# Sinamics S120 sichere Geschwindigkeit SLS bei ProfiSafe über ProfiNet



## Krumnix (18 Juni 2012)

Hallo.

Habe ne S7-317F über ProfiNet an einem Sinamics S120 angeschlossen.
Dort habe ich im Umrichter das ProfiSafe über ProfiNet Telegramm 30 aktiviert.
Hier steht mir aber nur STO, SS1 und SOS zur Auswahl. Wenn ich das BIT SLS schalte,
reagiert der Umrichter nicht darauf und ich finde auch in der Maske keine Einstellung der
sicheren Geschwindigkeit.

Wenn ich die Option "Motion Monitoring über ProfiNet" aktiviere, dann habe ich eine
Maske für SLS, aber die CU meckert dann, das die Lizenz dafür nicht ausreicht und
zusätzlich noch, das man die CU hochrüsten muss.

Wie kann ich nun über die andere ProfiSafe-Einstellung es ermöglichen, das ich mit
SLS fahren kann?
Angeblich soll das möglich sein.

Danke!


----------



## Sinix (18 Juni 2012)

Hast du die Maske "Safety Integrated" bei der Inbetriebnahme überhaupt bearbeitet?


----------



## Krumnix (18 Juni 2012)

Ähm ja, sicher.

In der Maske kann ich nirgends auswählen, das ich eine sicherer Geschwindigkeit haben möchte.
Die Auswahl "STO/SBC/SS1 über ProfiSafe" bietet diese nicht.
Stelle ich aber auf "Motion Monitoring über ProfiSafe" um, so meckert die CU, das ich sie hochrüsten soll
und das die Lizenzen nicht ausreichen.

Wie kann ich jetzt SLS aktivieren.
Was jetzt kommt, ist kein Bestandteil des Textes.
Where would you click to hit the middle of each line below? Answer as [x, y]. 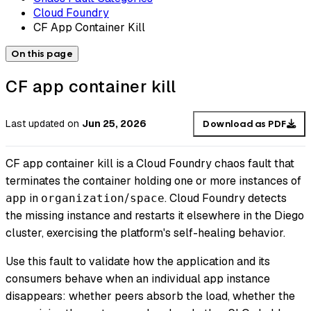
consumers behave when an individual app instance [138, 279]
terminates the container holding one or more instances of [153, 181]
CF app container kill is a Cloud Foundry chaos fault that [150, 164]
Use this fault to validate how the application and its [138, 262]
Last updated [35, 124]
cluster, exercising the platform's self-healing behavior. [145, 233]
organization [83, 199]
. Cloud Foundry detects [226, 199]
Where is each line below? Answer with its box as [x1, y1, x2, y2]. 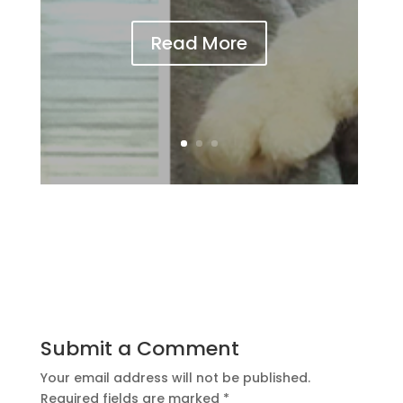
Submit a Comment [40, 334, 239, 363]
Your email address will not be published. [40, 368, 310, 387]
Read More [150, 30, 247, 56]
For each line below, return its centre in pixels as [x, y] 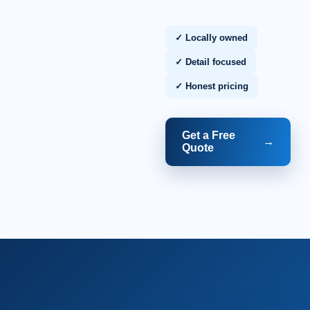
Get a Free [208, 135]
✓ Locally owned [211, 37]
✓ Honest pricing [211, 86]
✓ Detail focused [210, 62]
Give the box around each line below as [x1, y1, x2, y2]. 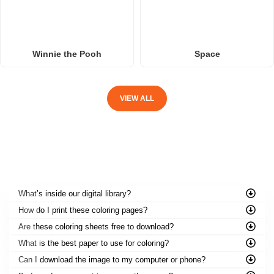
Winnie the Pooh [32, 48, 102, 59]
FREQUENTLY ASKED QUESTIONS [46, 168, 228, 181]
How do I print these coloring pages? [18, 205, 147, 215]
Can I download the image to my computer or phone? [18, 254, 206, 264]
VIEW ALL [119, 94, 154, 103]
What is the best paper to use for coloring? [18, 238, 169, 248]
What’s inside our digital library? [18, 188, 131, 198]
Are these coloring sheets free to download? [18, 221, 174, 231]
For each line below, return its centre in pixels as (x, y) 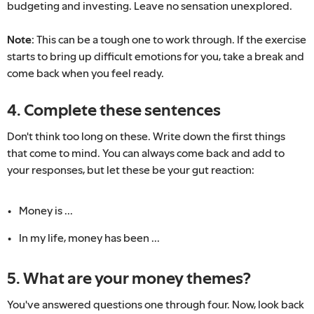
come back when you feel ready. (86, 73)
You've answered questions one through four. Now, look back (156, 304)
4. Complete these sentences (114, 109)
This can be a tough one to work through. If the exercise (170, 39)
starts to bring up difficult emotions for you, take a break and (156, 56)
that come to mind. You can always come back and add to (146, 152)
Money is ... (46, 210)
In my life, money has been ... (89, 237)
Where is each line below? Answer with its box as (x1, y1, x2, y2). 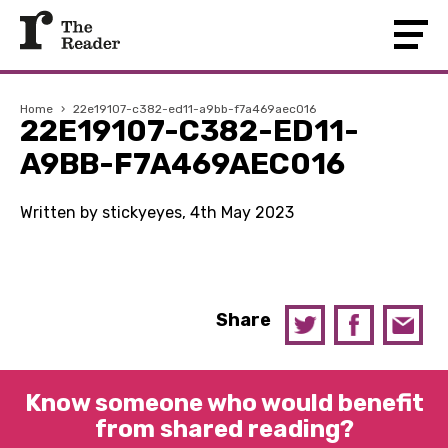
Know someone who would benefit (24, 389, 424, 417)
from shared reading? (94, 415, 354, 443)
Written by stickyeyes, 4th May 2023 (20, 203, 294, 222)
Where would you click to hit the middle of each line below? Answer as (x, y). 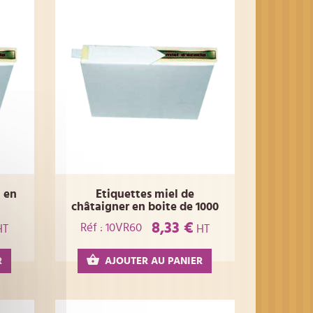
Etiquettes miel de (145, 194)
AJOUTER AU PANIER (154, 261)
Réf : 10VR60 (111, 228)
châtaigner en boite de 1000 (145, 206)
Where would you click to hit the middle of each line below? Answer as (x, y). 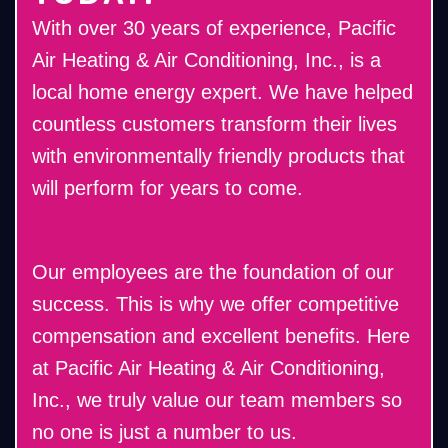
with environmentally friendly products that (218, 156)
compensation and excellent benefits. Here (221, 336)
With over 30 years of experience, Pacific (214, 28)
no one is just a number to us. (164, 432)
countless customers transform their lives (214, 124)
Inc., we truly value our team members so (217, 400)
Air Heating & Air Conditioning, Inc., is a (206, 60)
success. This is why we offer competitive (215, 304)
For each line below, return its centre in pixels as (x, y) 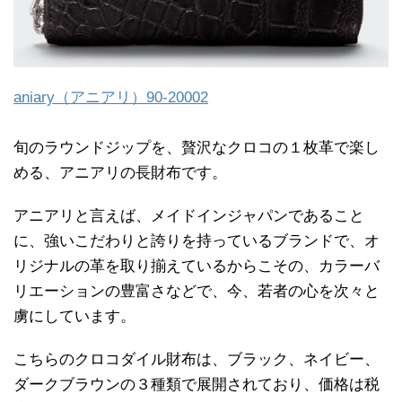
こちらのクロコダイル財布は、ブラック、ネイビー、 (197, 359)
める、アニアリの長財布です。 (120, 172)
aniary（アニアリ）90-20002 (111, 97)
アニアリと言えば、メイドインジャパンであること (189, 215)
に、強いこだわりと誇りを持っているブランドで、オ (197, 240)
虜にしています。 (74, 316)
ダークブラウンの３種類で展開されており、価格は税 (197, 384)
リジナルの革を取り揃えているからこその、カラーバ (197, 266)
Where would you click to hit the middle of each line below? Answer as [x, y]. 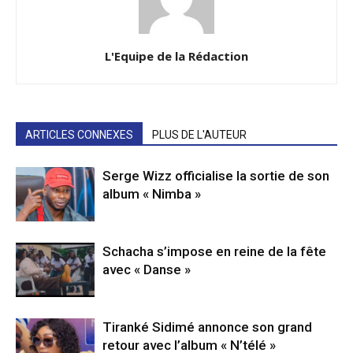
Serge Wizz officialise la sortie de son [216, 176]
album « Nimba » [153, 194]
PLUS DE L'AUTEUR [199, 135]
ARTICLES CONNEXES [79, 135]
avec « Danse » [147, 270]
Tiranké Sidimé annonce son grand [207, 327]
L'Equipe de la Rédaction [176, 56]
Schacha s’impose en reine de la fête [214, 252]
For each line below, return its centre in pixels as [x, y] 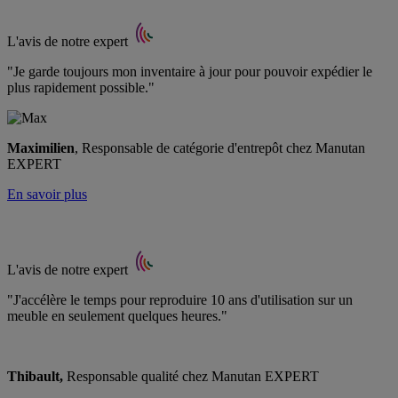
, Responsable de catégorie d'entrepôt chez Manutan [220, 147]
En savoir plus [47, 194]
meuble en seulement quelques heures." [117, 315]
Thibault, [35, 376]
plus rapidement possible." [81, 87]
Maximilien [41, 147]
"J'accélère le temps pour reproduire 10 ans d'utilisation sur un [180, 299]
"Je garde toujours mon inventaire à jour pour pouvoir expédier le [190, 71]
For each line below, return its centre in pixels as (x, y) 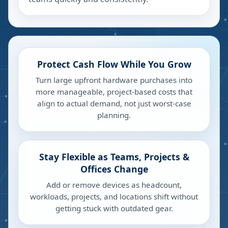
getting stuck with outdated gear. (114, 208)
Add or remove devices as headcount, (114, 185)
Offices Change (114, 169)
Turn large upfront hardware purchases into (114, 80)
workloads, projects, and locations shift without (114, 196)
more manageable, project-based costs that (114, 92)
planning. (114, 115)
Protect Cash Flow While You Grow (114, 64)
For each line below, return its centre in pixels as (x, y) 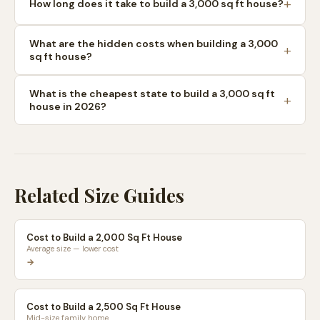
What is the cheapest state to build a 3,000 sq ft (152, 94)
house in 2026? (68, 106)
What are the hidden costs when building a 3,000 (154, 44)
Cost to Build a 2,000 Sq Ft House (104, 237)
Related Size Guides (99, 195)
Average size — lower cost (72, 249)
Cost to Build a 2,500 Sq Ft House (104, 307)
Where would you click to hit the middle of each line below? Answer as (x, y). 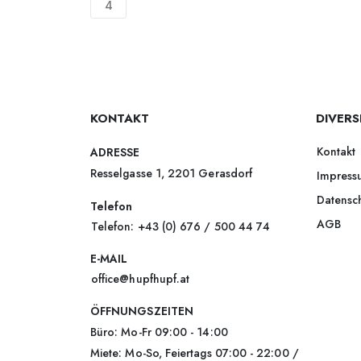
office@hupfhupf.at (141, 279)
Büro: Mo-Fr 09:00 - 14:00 (159, 332)
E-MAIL (109, 259)
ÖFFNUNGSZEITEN (142, 311)
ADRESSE (115, 153)
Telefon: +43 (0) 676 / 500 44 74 (181, 227)
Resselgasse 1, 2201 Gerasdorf (172, 174)
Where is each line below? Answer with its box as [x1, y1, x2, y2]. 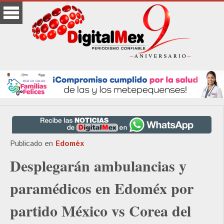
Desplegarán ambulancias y [10, 154, 186, 177]
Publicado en [10, 138, 53, 149]
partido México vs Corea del [10, 199, 191, 222]
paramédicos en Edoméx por [10, 177, 193, 199]
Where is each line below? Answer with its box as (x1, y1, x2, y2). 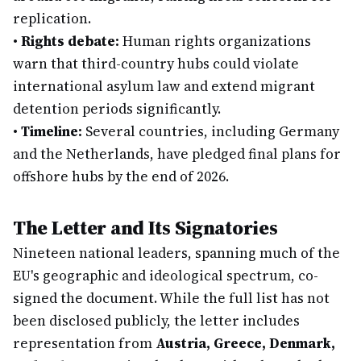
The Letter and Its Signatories (13, 214, 278, 241)
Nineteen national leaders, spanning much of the (13, 243, 340, 263)
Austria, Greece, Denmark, (156, 334, 335, 353)
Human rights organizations (119, 31, 311, 51)
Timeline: (21, 122, 82, 141)
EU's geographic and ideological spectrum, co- (13, 266, 318, 285)
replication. (13, 9, 91, 28)
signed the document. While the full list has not (13, 288, 330, 308)
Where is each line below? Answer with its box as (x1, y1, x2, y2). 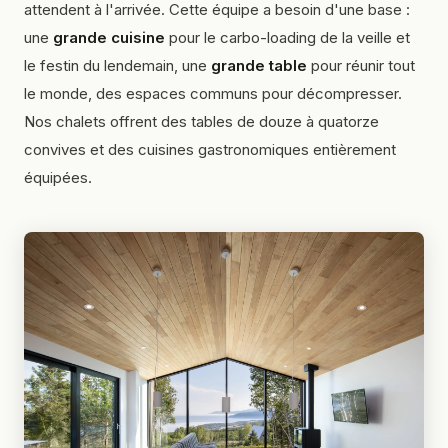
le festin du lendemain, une (24, 56, 211, 76)
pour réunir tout (307, 56, 415, 76)
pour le (165, 28, 220, 48)
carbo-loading (220, 28, 316, 48)
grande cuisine (53, 28, 165, 48)
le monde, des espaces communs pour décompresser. (24, 84, 402, 104)
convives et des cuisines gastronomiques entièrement (24, 140, 396, 160)
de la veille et (316, 28, 410, 48)
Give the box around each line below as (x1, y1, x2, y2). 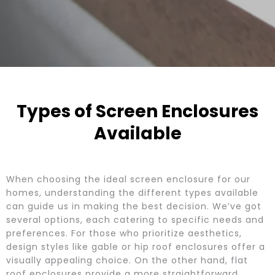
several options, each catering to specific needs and (6, 213, 264, 226)
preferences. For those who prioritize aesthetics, (6, 227, 242, 239)
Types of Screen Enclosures (17, 99, 258, 123)
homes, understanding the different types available (6, 186, 258, 199)
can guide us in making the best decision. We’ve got (6, 199, 261, 212)
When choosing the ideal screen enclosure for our (6, 172, 250, 185)
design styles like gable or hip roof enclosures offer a (6, 240, 265, 253)
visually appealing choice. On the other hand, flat (6, 254, 248, 266)
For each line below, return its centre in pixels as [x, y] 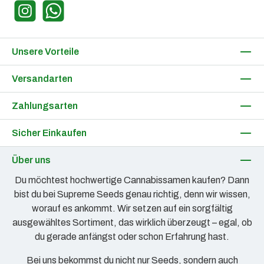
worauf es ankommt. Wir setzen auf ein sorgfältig [132, 208]
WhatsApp [62, 17]
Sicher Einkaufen [49, 133]
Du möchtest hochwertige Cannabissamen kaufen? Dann [132, 180]
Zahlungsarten [45, 105]
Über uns [31, 160]
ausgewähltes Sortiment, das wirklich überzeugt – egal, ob [132, 222]
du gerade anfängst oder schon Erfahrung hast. [132, 237]
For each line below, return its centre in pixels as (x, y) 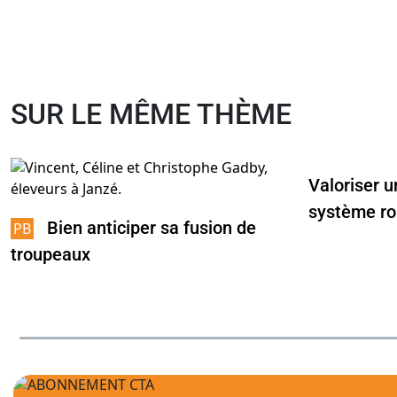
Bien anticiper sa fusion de (152, 228)
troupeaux (51, 255)
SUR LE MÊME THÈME (151, 115)
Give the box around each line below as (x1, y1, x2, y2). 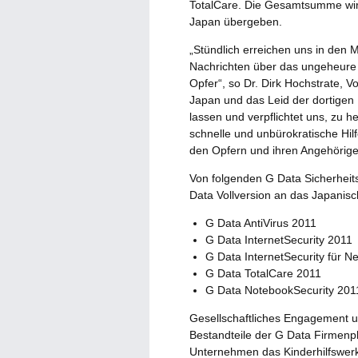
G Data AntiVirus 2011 (205, 216, 316, 229)
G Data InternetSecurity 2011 (205, 233, 352, 246)
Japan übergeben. (189, 14, 282, 28)
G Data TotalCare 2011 (205, 266, 321, 280)
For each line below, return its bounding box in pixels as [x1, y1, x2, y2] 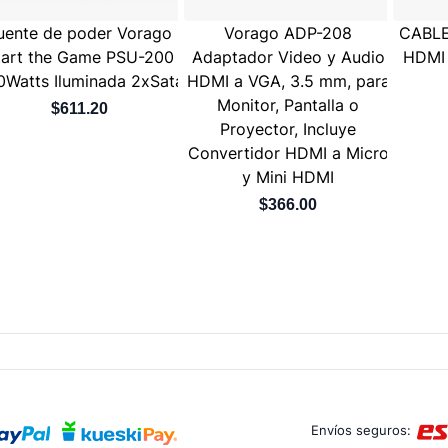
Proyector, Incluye [220, 118, 357, 139]
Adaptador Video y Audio [191, 46, 385, 67]
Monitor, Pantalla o [217, 94, 360, 115]
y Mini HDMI [242, 166, 335, 187]
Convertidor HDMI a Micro [187, 142, 389, 163]
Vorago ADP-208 [224, 22, 353, 43]
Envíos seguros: [311, 421, 415, 438]
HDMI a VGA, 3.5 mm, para [186, 70, 390, 91]
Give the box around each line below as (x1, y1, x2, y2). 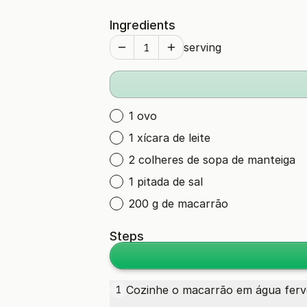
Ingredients (110, 18, 175, 32)
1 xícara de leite (129, 131, 210, 145)
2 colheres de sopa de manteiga (129, 153, 295, 167)
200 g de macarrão (129, 197, 228, 210)
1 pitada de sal (129, 175, 203, 188)
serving (184, 40, 221, 54)
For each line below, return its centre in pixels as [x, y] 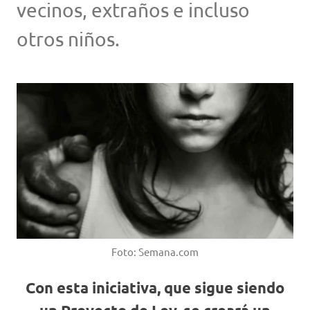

Angeblich soll das funktionieren....


----------



## ChristophD (18 Juni 2012)

Hallo,

was für eine CU setzt Du ein (MLFB) und welche FW Version ?
Und wo steht das es angeblich gehen soll?

Gruß
Christoph


----------



## Krumnix (18 Juni 2012)

Die Aussage kam vom Siemensvertriebler. Der habe ja die Komponenten so gewählt, das es klappen sollte. 

-> Firmware-Stand: 4.4.02.315
MLFB: 6SL-3040-1MA01-0AXX


----------



## ChristophD (19 Juni 2012)

Hallo,

laut Handbuch http://support.automation.siemens.com/WW/view/de/59734511 gehörts SLS zu den Extended Functions, dafür braucht es meines Wissens nach eine Lizenz (6SL3074-0AA10-0AA0).
Im Handbuch steht auch beschrieben wie sich die verschiedenen SLS Modi einstellen lassen, schau mal da rain.

Gruß
Christoph


----------



## Krumnix (20 Juni 2012)

Hallo.

Laut Bestellliste von Siemens wurde uns die Lizenz Safety Extended geschickt. 
Also das müsste passen. Warum meckert die CU trotzdem an, das die Lizenz nicht ausreicht. 
Auf der CF-Karte sind 3 Lizenzen drauf. 2 davon Safety, eine ne normale.
Kann ich irgendwie dem Gerät vielleicht die richtige Lizenz zuweisen?
Wenn ja, wo?
Wenn ich auf den Button Lizenz-Key aktivieren klicke, dann sind alle Nummern, die auf dem
Lizenz-Schein von Siemens stehen nicht eingebbar. Wenn ich diese Daten auf der Internetseite
von Siemens eingebe, kommt, das diese Gerät zu der Nummer nicht existiert -.-


----------



## ChristophD (20 Juni 2012)

Hallo,

die Lizenz ist meines Wissens nach Kartengebunden.
Wurde eine andere CF Karte eingesetzt?
Oder eine neue FW eingespielt?
Was genau stehen den für Meldungen an?

Gruß
Christoph


----------



## Krumnix (20 Juni 2012)

Nein, es wurde nur die CF Karte von Siemens eingesteckt, welche geliefert wurde. Auch wurde kein FW Update gemacht.

Die Meldung lautet "Keine ausreichende Lizenzierung Safety vorhanden (A13000)".


----------



## ChristophD (20 Juni 2012)

Hi,

also A13000 bezieht sich erstmal nicht auschließlich auf die Safety Lizenz , das kann auch eine fehlende Performance Lizenz sein.
Bitte mal den Parameter p2124 überprüfen was da als Grund angegeben ist und auch mal in der Hilfe des Alarms nachlesen was die einzelnen Gründe bedeuten.

Gruß
Christoph


----------



## ChristophD (20 Juni 2012)

Hi,

wie man lizenzen aktiviert steht in diesem Dokument http://support.automation.siemens.com/WW/view/de/59737625 Kapitel 12.13

Gruß
Christoph


----------